From as far back as I can remember as a child, it was my “job” to put up the crèche and that tradition remains. We have a neat nativity set. It’s not the “santons” (“little saints” in Provençal,) of my youth, those hand-painted clay figurines, dressed in traditional attire, prevalent in the south of France. My little resin friends of today look right out of first century Judea. The plaster houses look like what I imagine the houses back then would have looked like. I enjoy setting the scene and trying to imagine what life would have been like so long ago.

People, in my crèche rendition, go about their every day business, oblivious to the miracle happening right under their nose. That part has not changed all that much, has it?

The wise men are even part of my recreated story despite the fact that scholars don’t believe they reached Jesus until he was a 2 year-old toddler and long gone from the stable in Bethlehem. There are 3 wise men – an assumption based on the three gifts brought – again, probably not accurate either but frankly it does not matter all that much. The point, as our lectionary texts Sunday reminded us, is that outsiders: Gentiles (non-Jews), dirty-stinky shepherds… believed what they heard, responded and came to worship and became part of the family of God. Power, as the world understands it, was turned on its head, redefined, on that day.

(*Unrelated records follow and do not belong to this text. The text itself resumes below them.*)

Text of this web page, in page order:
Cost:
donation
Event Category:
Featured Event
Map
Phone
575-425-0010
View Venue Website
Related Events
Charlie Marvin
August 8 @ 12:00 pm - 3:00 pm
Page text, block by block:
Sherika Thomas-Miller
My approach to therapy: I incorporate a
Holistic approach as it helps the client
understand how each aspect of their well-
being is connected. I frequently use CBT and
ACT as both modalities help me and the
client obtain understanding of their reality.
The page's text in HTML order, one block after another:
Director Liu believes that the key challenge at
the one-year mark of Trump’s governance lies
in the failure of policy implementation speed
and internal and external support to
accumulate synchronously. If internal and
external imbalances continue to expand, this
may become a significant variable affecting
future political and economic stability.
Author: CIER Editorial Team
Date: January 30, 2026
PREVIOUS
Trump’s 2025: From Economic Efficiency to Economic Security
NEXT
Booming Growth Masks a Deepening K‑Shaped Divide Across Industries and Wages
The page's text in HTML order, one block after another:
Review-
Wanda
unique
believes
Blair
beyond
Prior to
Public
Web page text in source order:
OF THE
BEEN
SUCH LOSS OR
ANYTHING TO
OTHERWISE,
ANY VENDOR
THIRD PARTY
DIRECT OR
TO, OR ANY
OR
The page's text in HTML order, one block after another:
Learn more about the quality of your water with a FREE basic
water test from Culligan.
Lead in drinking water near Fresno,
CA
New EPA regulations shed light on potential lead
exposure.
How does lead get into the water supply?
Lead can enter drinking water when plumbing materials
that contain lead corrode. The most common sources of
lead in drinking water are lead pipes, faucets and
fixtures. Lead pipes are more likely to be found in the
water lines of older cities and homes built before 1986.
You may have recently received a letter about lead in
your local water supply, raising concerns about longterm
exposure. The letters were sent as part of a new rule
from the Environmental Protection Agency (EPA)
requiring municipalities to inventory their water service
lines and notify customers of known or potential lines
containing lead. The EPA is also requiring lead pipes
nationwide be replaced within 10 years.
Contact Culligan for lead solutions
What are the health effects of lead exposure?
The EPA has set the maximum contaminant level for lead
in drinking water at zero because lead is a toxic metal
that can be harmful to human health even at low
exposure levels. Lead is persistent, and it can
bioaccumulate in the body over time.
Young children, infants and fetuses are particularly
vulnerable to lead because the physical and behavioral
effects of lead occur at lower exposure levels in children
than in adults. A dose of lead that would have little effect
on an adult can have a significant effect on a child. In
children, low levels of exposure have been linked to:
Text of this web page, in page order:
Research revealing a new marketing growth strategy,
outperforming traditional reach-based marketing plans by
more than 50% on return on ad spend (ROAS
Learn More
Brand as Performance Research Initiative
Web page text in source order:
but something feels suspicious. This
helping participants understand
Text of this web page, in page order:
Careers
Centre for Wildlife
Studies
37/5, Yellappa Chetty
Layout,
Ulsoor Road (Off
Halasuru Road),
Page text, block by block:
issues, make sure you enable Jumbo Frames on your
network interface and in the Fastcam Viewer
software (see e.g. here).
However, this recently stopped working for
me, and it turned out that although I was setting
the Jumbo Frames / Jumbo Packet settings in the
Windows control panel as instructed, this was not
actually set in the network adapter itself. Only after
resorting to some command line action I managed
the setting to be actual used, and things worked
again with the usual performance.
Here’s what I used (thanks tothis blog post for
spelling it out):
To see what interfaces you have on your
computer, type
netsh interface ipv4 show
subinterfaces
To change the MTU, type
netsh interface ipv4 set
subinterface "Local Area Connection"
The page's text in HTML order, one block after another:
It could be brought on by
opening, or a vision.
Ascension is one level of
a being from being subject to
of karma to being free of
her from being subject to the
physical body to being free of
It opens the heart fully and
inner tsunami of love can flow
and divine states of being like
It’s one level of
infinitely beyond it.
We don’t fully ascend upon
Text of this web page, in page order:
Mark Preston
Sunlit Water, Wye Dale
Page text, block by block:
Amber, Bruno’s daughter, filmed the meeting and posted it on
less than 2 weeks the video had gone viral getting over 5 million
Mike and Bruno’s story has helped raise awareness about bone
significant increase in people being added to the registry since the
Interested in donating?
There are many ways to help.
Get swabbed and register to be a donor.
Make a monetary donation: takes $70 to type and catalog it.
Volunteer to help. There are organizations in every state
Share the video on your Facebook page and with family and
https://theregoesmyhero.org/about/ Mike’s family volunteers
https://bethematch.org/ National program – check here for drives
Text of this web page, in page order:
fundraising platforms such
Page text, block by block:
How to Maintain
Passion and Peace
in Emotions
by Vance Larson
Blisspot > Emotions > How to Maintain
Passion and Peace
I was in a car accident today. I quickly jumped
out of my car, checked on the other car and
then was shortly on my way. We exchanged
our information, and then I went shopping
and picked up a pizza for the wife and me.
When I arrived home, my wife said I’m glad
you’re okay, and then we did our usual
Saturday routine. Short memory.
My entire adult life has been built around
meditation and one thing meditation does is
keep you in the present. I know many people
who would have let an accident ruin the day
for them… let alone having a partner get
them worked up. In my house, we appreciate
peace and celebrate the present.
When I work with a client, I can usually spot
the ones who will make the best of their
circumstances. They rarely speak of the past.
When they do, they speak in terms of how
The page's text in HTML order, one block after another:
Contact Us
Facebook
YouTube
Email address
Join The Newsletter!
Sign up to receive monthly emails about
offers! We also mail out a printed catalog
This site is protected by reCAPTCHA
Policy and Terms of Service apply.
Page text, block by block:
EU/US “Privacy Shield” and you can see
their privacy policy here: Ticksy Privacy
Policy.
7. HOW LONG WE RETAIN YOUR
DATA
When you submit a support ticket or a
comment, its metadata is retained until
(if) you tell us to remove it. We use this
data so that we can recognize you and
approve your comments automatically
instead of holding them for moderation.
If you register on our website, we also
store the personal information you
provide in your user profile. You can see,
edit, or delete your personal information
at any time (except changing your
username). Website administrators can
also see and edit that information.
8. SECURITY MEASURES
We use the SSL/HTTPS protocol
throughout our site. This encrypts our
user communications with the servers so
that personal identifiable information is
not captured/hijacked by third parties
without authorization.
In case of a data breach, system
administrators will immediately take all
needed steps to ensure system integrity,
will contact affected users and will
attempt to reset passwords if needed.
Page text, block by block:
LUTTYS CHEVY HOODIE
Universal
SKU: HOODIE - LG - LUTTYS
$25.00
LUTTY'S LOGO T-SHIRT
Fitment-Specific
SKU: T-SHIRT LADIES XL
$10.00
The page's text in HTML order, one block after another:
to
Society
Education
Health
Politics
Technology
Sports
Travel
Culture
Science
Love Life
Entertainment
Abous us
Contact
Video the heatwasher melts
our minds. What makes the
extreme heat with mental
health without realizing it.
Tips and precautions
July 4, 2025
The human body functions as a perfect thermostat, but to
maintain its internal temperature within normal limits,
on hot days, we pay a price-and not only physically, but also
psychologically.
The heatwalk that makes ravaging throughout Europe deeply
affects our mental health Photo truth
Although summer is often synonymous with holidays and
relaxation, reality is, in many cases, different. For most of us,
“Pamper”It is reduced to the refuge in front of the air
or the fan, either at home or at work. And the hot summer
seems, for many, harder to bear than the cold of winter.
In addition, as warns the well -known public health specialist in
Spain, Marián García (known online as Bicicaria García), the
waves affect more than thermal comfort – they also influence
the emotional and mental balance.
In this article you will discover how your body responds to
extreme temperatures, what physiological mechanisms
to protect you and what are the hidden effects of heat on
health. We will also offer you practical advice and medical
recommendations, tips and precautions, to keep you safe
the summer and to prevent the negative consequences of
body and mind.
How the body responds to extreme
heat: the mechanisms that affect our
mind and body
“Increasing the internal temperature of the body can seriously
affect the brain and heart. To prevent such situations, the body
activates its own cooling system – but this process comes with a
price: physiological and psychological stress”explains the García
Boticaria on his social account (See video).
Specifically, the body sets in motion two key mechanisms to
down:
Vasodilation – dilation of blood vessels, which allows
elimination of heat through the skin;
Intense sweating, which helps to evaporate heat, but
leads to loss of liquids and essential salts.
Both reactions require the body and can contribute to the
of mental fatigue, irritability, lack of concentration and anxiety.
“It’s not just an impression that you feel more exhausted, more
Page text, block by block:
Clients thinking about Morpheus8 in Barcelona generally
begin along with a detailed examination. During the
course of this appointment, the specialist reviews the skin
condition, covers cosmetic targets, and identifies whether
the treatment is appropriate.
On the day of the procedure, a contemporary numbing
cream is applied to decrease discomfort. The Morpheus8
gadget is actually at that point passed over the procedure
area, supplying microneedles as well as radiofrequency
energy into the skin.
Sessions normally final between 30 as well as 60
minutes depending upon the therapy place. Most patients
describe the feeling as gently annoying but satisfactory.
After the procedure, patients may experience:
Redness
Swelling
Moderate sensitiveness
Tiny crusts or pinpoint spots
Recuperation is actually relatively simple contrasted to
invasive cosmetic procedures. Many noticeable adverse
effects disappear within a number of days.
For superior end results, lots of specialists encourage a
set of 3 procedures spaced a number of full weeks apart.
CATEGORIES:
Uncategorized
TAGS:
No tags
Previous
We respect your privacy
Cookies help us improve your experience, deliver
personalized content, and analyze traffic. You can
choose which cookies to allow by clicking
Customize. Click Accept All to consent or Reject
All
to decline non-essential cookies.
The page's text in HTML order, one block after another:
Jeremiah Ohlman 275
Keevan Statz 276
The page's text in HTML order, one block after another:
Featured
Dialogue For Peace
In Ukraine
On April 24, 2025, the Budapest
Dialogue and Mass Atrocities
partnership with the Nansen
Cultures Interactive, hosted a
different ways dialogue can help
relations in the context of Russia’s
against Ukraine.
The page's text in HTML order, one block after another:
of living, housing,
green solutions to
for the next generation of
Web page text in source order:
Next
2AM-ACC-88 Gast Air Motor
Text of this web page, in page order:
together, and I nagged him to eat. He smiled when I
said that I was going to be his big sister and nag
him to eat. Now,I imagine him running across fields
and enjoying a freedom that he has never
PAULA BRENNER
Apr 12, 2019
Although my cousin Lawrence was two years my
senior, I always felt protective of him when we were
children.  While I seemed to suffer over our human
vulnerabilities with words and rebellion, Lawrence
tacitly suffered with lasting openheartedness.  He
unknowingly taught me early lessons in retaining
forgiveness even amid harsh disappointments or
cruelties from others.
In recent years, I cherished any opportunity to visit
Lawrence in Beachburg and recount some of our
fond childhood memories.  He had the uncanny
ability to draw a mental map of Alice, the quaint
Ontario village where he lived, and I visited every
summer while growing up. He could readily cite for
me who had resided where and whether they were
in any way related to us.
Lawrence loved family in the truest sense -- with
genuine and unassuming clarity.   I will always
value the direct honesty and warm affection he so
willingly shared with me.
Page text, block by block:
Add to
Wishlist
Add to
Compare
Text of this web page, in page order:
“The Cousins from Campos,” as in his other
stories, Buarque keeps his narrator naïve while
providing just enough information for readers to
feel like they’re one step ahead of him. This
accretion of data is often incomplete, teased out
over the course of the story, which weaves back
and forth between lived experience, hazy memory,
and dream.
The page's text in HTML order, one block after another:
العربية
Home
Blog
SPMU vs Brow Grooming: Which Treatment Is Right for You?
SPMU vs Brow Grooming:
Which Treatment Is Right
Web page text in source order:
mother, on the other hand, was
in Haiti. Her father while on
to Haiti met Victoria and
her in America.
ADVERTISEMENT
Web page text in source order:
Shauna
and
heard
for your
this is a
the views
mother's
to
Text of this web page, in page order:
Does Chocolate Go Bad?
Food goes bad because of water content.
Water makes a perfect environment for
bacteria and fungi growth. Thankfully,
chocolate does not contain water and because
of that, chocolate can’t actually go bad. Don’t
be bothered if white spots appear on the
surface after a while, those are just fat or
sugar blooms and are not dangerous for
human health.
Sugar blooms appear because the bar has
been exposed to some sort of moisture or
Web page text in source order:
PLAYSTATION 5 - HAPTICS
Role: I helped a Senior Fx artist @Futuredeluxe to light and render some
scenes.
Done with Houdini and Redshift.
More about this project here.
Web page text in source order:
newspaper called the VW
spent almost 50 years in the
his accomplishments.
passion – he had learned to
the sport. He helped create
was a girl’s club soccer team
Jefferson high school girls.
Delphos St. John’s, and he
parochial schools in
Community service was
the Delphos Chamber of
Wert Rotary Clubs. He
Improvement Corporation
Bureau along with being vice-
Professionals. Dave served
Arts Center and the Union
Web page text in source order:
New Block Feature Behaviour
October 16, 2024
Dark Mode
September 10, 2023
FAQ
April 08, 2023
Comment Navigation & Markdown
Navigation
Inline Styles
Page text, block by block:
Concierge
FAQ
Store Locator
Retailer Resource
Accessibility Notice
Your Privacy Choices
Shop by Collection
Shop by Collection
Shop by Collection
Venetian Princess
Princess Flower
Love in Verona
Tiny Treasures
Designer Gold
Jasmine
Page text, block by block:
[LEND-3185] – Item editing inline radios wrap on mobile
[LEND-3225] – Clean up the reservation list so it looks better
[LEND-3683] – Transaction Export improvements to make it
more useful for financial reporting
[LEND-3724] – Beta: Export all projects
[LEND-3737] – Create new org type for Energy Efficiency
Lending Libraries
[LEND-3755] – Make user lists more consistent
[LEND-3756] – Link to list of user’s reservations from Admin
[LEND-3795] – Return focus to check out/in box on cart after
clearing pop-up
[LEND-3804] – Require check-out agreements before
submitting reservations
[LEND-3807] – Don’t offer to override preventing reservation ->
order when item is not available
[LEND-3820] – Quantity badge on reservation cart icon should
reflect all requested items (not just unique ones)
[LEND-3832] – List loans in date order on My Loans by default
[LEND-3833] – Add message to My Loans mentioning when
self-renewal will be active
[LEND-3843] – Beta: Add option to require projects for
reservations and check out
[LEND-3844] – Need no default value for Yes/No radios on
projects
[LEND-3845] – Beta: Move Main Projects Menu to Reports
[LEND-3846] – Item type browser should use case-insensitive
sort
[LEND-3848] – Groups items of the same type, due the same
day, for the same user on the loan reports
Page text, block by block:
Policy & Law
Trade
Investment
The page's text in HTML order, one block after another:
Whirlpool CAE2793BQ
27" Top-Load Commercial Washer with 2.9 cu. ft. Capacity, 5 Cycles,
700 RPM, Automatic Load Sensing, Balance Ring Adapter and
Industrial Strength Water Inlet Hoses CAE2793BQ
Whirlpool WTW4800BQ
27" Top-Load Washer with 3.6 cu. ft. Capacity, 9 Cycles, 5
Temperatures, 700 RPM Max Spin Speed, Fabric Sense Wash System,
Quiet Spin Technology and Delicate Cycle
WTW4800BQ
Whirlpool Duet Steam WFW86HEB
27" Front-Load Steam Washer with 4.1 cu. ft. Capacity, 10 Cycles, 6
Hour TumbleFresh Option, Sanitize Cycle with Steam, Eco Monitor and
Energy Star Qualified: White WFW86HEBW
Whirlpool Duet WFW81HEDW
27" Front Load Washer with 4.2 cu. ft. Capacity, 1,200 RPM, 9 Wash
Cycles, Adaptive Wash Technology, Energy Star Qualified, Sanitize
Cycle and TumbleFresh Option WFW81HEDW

So there is a little sadness because putting things away means that another year has gone by. The lights are put away and familiar and beloved carols won’t be sung for the next 12 months.

The end of the Christmas season kind of feels like I imagine the disciples must have felt coming down the mountain after transfiguration. There is part of me that wants to stay on the mountain, dazzled by visions and light. But I am reminded that I can’t stay on the mountain. Life happens on the plain and in the valley and occasionally there are mountain top experiences.

But “God is in us, God is for us, God is with us Emmanuel”; that is what the Casting Crown song I sang Sunday reminded us of. He is with us all year long, whether we are on a mountain or deep in the valley.